Both the line with "Give the box" and the line with "shortest path of" in the records below must appear in the output, along with every line between them, exactly and with nothing added.

(Records from a dataset)
------------------------------------------------------------------------

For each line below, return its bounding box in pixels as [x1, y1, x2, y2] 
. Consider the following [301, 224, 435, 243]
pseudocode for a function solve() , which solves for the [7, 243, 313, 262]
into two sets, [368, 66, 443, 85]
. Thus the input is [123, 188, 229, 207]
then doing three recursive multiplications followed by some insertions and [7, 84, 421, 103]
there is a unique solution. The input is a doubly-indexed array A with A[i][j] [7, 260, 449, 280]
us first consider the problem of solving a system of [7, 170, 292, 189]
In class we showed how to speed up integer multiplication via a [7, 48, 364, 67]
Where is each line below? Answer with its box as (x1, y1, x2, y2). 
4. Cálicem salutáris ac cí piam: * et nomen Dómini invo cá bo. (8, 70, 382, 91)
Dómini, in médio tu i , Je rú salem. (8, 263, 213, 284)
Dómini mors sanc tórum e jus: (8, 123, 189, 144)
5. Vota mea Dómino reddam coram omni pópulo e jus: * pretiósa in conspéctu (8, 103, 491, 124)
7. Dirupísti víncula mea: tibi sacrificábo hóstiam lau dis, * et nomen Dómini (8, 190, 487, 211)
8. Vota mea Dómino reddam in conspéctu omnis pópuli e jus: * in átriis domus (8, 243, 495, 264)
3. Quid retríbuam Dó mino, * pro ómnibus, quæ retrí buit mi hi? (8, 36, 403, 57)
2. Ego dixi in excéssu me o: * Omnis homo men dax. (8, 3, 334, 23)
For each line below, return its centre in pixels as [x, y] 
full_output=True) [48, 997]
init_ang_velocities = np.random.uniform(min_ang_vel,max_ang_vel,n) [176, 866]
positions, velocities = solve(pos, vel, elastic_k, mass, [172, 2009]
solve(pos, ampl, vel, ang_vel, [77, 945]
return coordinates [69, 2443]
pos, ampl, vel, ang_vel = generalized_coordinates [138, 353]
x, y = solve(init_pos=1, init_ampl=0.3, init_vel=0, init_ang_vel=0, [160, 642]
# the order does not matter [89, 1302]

------------------------------------------------------------------------

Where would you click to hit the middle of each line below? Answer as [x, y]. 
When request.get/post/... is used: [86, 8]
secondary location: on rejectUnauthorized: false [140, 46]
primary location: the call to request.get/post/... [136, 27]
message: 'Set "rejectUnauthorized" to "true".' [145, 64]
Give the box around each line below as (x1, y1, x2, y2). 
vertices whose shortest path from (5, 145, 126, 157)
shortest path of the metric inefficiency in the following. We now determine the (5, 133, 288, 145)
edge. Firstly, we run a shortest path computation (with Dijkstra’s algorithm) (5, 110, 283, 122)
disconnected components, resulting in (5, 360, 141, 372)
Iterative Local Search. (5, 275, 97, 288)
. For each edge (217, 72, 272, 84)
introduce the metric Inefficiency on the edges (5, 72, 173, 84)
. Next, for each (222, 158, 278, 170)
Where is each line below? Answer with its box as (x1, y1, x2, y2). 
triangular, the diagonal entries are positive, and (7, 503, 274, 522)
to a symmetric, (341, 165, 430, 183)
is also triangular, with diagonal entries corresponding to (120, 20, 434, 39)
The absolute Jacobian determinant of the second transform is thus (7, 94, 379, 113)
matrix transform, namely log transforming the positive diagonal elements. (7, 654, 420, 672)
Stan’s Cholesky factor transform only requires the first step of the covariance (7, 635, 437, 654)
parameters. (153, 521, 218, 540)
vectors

------------------------------------------------------------------------

Exercise response
Give the box around each line below as (x1, y1, x2, y2). 
vertices whose shortest path from (5, 145, 126, 157)
shortest path of the metric inefficiency in the following. We now determine the (5, 133, 288, 145)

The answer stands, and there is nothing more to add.